From 549bf8bc4309aadb30530a181fa1933bced2c9a7 Mon Sep 17 00:00:00 2001
From: Danish Arora <35004822+danisharora099@users.noreply.github.com>
Date: Tue, 7 Apr 2026 13:14:32 +0530
Subject: [PATCH 3/3] fix(nix): fetch git submodules automatically via
 inputs.self (#3738)
MIME-Version: 1.0
Content-Type: text/plain; charset=UTF-8
Content-Transfer-Encoding: 8bit

The Nix build fails when consumers use `nix build github:logos-messaging/logos-delivery#liblogosdelivery`
without appending `?submodules=1` — vendor/nimbus-build-system is missing,
causing patchShebangs and substituteInPlace to fail.

Two fixes:
1. Add `inputs.self.submodules = true` to flake.nix (Nix >= 2.27) so
   submodules are fetched automatically without requiring callers to
   pass `?submodules=1`.
2. Fix the assertion in nix/default.nix: `(src.submodules or true)`
   always evaluates to true, silently masking the missing-submodules
   error. Changed to `builtins.pathExists` check on the actual
   submodule directory so it fails with a helpful message when
   submodules are genuinely absent.
---
 flake.nix       | 4 ++++
 nix/default.nix | 2 +-
 2 files changed, 5 insertions(+), 1 deletion(-)

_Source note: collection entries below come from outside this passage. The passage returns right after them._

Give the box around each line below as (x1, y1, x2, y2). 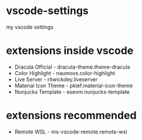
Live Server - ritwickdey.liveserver (14, 76, 98, 83)
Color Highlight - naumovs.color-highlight (14, 69, 116, 77)
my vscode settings (6, 23, 54, 30)
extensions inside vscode (6, 44, 134, 57)
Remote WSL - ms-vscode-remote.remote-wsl (14, 128, 127, 135)
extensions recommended (6, 109, 137, 122)
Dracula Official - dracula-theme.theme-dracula (14, 63, 130, 70)
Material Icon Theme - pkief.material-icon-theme (14, 82, 133, 89)

diff --git a/flake.nix b/flake.nix
index ee24c8f13..13ca5e618 100644
--- a/flake.nix
+++ b/flake.nix
@@ -7,6 +7,10 @@
   };
 
   inputs = {
+    # Ensure Nix fetches git submodules (vendor/*) when evaluating this flake.
+    # Requires Nix >= 2.27.  Consumers no longer need '?submodules=1' in the URL.
+    self.submodules = true;
+
     # We are pinning the commit because ultimately we want to use same commit across different projects.
     # A commit from nixpkgs 24.11 release : https://github.com/NixOS/nixpkgs/tree/release-24.11
     nixpkgs.url = "github:NixOS/nixpkgs/0ef228213045d2cdb5a169a95d63ded38670b293";
diff --git a/nix/default.nix b/nix/default.nix
index 7df58df60..816d0aed8 100644
--- a/nix/default.nix
+++ b/nix/default.nix
@@ -12,7 +12,7 @@
   zerokitRln,
 }:
 
-assert pkgs.lib.assertMsg ((src.submodules or true) == true)
+assert pkgs.lib.assertMsg (builtins.pathExists "${src}/vendor/nimbus-build-system/scripts")
   "Unable to build without submodules. Append '?submodules=1#' to the URI.";
 
 let